The sound of a sob swung him about to stare at Mavis Deval.
The girl was standing beside the fire, her robe having fallen from
her. A hand was lifted to her mouth and her eyes were enormous with
terror.
“Are you—all right?’ she whispered.
Niall grinned. “It takes more than such as these to bring down Niall
of the Far Travels. They were after our gold. And you too, I should
guess. In this wilderness a man doesn’t often see a woman, especially
such a beautiful one as you.”
Emalkartha stirred inside Niall. He could feel the heat of her anger,
the coldness of her jealousy.
Mavis Deval nodded slowly. “Yes, you saved me. I am grateful.

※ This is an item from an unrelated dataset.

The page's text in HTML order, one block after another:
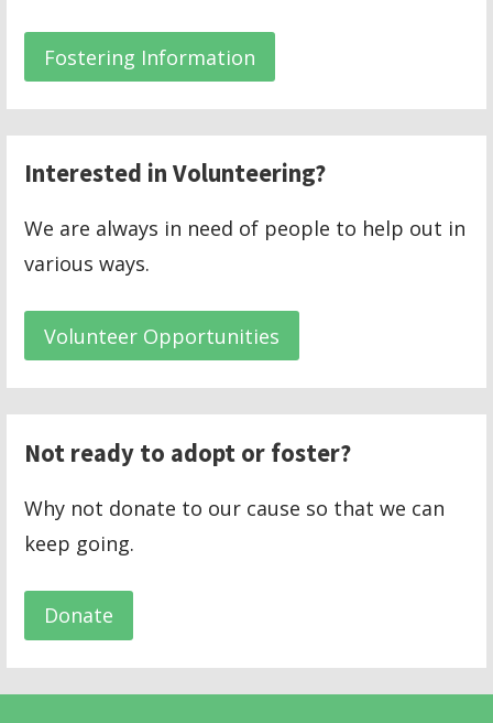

Those men are vermin. They would have . . .”
She shuddered and turned away, staring into the fire. It seemed as
though she would speak again, but she did not, only lifting her eyes
and
looking at him, and for an instant, Niall thought to read pity in her
stare.
4.
Next day they were into the hills, riding upward over rocky terrain,
picking their way with the girl in the lead. Niall watched her as she
rode
unerringly—as though she had committed this trackless wilderness to
memory—without glacing to left or right, but only moving straight
ahead.
When they had come to a rock outcropping, she reined in and
turned to him. Her arm lifted, finger pointing.
“Over yonder, where there is only scorched earth and tumbled
rocks, is the entrance to what was once a great stronghold,” she told
him.
Niall could see nothing that suggested any entryway, and said so.
Mavis Deval shook her head.
“There is nothing to see; the door that is there is blocked by stones.
But it is there, believe me.”
The Wanderer shrugged, toed his mount off to one side, to descend
a slope which would bring him to the heaps of scattered rocks. When
he came there, he swung down and, putting big fists on his hips, eyed
the boulders.
“I’ll need an army to move those things,” he growled
The girl came up to him, touching his arm. “You can do it. Only
try.”
He laughed and moved forward, putting his big hands to a huge
rock. It was impossible to move that boulder, his common sense told
him, yet he felt it shift as he applied his strength,
and then as he put his
full weight behind it, the rock tumbled to one side.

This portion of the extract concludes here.